Complaints “cannot be taken at face value”

Lashing out at ‘educator activists’, parent Adrian Hart, of campaign group Don’t Divide Us, said: ‘Basically a lot of the studies presented in support of these sorts of ideas about children and race simply confuse acceptance of one group with rejection of the other.”

“Children’s choices about things like preference for dolls or toys, under artificial experimental conditions, do not indicate whether the child takes race into account in everyday social interactions,” added the author. author of The Myth of Anti-Racist Kids.

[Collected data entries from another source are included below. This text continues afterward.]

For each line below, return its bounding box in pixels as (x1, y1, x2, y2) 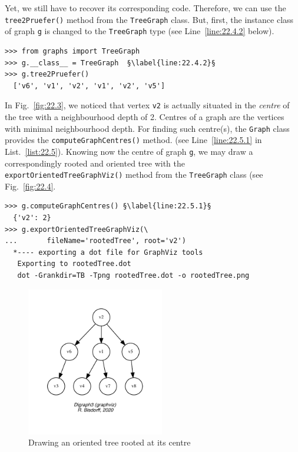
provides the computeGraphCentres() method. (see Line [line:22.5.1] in (5, 134, 262, 146)
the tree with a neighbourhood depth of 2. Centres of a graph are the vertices (5, 110, 284, 122)
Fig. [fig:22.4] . (5, 180, 56, 192)
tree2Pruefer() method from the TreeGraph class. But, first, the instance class (5, 13, 294, 25)
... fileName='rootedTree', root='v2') (5, 237, 186, 245)
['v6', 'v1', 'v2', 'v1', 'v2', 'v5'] (13, 81, 165, 90)
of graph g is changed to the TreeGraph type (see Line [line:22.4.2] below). (5, 25, 274, 37)
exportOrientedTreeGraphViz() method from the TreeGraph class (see (5, 168, 263, 181)
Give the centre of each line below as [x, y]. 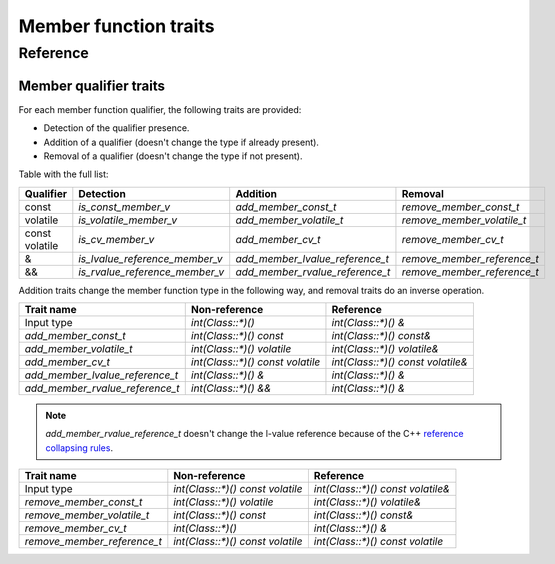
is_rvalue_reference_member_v [151, 272]
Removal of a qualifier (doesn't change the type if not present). [173, 156]
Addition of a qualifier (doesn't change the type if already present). [181, 142]
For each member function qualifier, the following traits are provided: [160, 109]
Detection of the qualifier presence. [116, 128]
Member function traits [116, 26]
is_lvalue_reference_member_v [151, 258]
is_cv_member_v [116, 239]
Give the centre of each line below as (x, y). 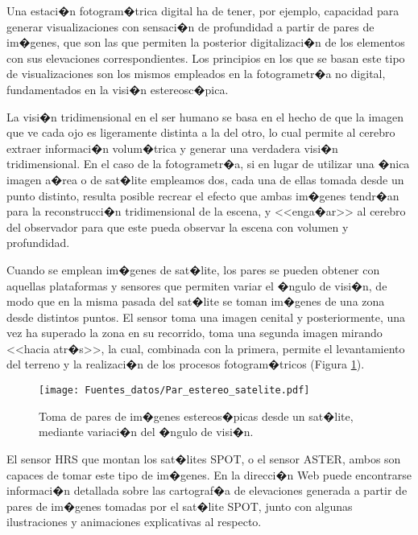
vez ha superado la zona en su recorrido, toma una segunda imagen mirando (195, 333)
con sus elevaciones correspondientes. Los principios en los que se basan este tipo (206, 58)
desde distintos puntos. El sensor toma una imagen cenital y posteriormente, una (206, 317)
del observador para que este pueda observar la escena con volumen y (178, 226)
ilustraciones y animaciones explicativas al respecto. (134, 522)
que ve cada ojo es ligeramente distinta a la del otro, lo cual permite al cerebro (201, 132)
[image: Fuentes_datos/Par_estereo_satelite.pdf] (174, 391)
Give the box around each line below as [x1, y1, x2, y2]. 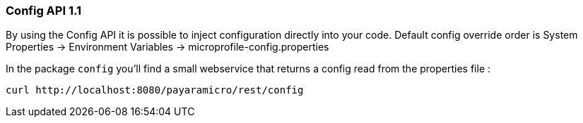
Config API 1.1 [6, 4, 81, 18]
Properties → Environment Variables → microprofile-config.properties [6, 41, 329, 53]
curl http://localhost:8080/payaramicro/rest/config [6, 84, 304, 96]
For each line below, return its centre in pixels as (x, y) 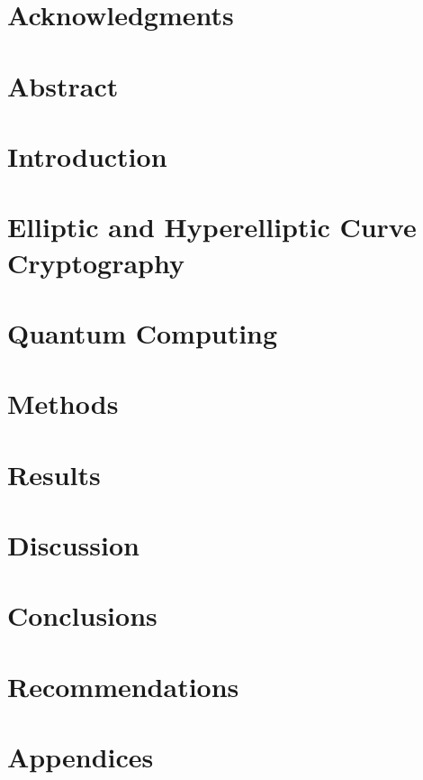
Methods (63, 404)
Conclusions (82, 615)
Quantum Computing (143, 332)
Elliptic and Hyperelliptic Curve (212, 227)
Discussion (73, 545)
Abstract (63, 85)
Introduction (87, 156)
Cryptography (96, 262)
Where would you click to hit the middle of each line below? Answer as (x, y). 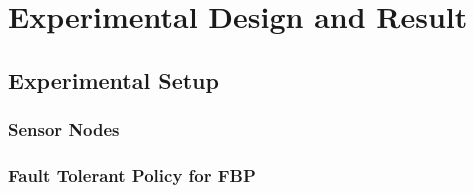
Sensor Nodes (64, 129)
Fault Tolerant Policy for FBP (132, 174)
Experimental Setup (113, 79)
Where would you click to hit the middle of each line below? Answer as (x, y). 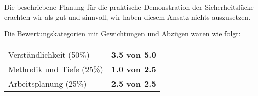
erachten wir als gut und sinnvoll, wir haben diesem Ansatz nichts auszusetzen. (127, 16)
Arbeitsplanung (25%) (48, 83)
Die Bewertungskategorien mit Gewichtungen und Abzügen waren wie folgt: (122, 34)
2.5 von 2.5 (134, 83)
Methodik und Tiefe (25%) (56, 69)
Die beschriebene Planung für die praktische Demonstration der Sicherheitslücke (129, 7)
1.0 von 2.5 (134, 69)
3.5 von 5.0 (134, 54)
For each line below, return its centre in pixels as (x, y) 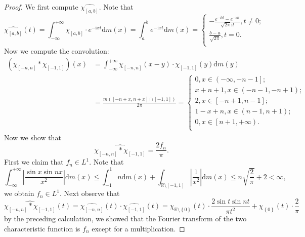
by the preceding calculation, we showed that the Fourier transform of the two (125, 219)
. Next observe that (90, 193)
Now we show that (33, 137)
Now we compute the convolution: (57, 51)
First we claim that (34, 162)
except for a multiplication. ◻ (138, 228)
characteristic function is (42, 228)
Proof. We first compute (41, 7)
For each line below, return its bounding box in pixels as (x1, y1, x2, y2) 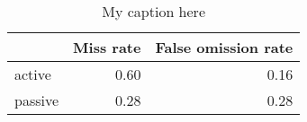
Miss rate (73, 37, 141, 57)
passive (14, 90, 59, 110)
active (14, 64, 51, 84)
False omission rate (155, 37, 293, 57)
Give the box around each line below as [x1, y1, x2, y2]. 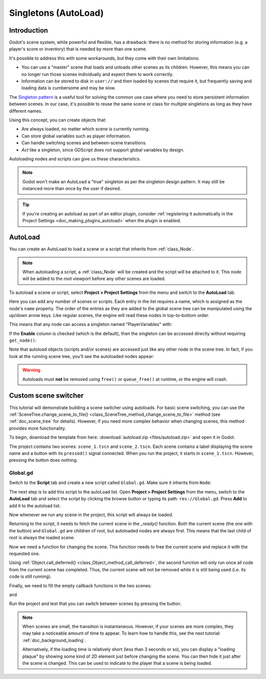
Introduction [9, 26, 48, 35]
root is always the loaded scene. [9, 535, 75, 541]
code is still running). [9, 573, 52, 580]
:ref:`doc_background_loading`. [22, 637, 86, 643]
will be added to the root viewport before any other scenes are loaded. [22, 276, 166, 281]
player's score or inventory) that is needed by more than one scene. [9, 46, 147, 52]
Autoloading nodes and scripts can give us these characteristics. [9, 156, 141, 161]
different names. [9, 108, 43, 114]
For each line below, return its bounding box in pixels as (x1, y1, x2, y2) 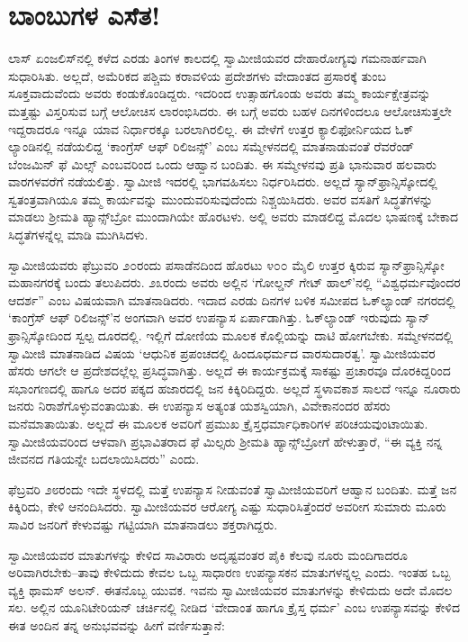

“Parents, educators and policy makers in local and central governments cannot take such demands at face value,” he said. “Anything that is presented as data supporting a radical reassessment of our whole approach to anti-racism and inclusion needs to be scrutinized by people other than a minority of ‘race experts’ self-proclaimed individuals who generally benefit from the same approaches they advocate for.”

The compulsory curriculum for nursery staff makes no mention of racism or particular races.

The government’s non-statutory guidelines on development issues are designed to support impartial teaching of diversity, but early years sectors released their own separate version last year which endorsed the controversial idea of ​​’white privilege’. “.

A spokesperson for Islington Council said: “As we work to create a more equal Islington, we will continue to challenge the subtle and complex ways in which people are held back and opportunities are denied.

“Structural inequalities prevent too many people in our borough from reaching their potential, and we will continue to fight inequalities so that all of our children, youth, families and communities can thrive.